(Records excerpted from a collection)
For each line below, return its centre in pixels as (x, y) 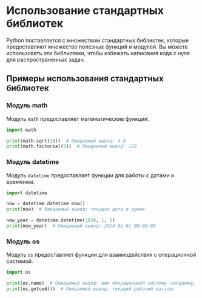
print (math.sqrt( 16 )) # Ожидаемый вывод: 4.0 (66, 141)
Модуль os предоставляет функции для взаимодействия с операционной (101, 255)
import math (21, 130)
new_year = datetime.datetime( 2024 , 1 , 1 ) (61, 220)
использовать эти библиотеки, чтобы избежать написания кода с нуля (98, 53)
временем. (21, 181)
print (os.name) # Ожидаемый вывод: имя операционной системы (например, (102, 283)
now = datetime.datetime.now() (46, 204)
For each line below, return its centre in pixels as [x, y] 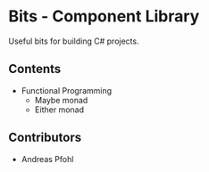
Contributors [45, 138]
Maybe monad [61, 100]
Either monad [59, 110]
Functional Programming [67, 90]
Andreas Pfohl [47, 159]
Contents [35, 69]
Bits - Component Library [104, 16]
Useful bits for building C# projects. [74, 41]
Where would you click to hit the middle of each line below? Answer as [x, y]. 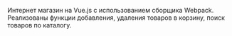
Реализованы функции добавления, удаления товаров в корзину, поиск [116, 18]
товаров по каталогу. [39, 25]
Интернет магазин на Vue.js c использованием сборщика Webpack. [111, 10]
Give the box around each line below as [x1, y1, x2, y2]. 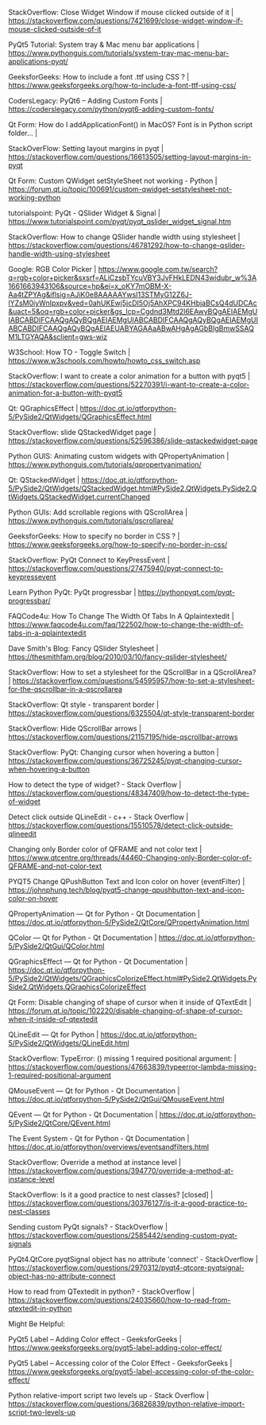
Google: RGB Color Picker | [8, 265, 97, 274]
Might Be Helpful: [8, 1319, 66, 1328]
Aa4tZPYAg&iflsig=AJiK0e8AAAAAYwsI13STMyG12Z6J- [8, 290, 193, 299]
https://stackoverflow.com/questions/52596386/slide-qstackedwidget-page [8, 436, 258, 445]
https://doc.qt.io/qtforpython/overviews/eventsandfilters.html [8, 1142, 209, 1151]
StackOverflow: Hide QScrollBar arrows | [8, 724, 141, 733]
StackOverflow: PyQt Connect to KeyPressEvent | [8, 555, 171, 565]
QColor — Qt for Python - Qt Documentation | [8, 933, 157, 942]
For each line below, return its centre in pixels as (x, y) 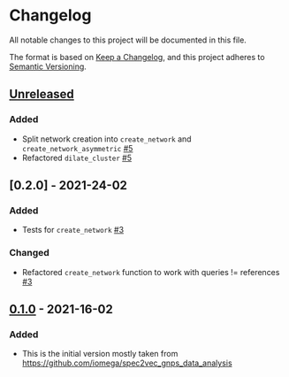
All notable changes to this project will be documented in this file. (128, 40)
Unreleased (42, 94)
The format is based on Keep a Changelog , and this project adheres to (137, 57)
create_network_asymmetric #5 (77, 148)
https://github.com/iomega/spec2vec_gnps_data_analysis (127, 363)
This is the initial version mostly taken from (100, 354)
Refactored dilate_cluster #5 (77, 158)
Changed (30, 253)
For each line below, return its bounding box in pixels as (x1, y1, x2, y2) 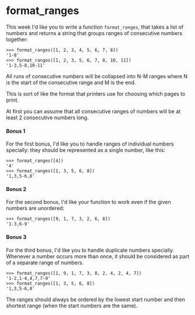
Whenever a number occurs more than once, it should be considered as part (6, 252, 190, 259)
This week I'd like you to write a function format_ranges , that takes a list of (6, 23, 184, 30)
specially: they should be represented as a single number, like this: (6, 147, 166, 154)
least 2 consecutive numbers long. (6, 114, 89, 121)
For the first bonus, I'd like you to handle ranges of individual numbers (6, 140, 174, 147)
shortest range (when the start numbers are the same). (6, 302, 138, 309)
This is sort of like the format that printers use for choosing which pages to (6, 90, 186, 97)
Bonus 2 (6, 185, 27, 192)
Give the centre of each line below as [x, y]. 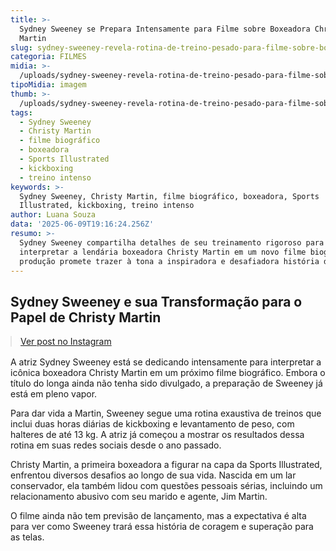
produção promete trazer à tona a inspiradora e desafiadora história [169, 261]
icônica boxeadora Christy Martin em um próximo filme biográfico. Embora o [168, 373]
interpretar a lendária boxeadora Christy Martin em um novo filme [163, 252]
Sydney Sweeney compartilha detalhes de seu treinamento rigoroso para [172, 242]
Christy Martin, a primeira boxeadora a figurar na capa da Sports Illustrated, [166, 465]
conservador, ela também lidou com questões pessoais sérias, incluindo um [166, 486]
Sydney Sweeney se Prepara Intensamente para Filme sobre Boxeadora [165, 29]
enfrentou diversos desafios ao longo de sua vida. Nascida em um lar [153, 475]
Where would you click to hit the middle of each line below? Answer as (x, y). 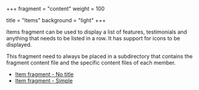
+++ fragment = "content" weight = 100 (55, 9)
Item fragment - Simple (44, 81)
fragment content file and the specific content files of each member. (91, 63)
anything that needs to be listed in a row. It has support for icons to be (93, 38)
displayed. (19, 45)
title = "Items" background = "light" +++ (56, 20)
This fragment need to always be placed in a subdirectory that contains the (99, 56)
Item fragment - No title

**What you will do:** Reproduce the entries exactly, from the line with "StackOverflow: PyQt Connect" to the line with "https://github.com/iomega/spec2vec_gnps_data_analysis (127, 363)", both lines included, keeping no pictures.

**Reply:**
StackOverflow: PyQt Connect to KeyPressEvent | [8, 555, 171, 565]
QColor — Qt for Python - Qt Documentation | [8, 933, 157, 942]
For each line below, return its centre in pixels as (x, y) 
All notable changes to this project will be documented in this file. (128, 40)
Unreleased (42, 94)
The format is based on Keep a Changelog , and this project adheres to (137, 57)
create_network_asymmetric #5 (77, 148)
https://github.com/iomega/spec2vec_gnps_data_analysis (127, 363)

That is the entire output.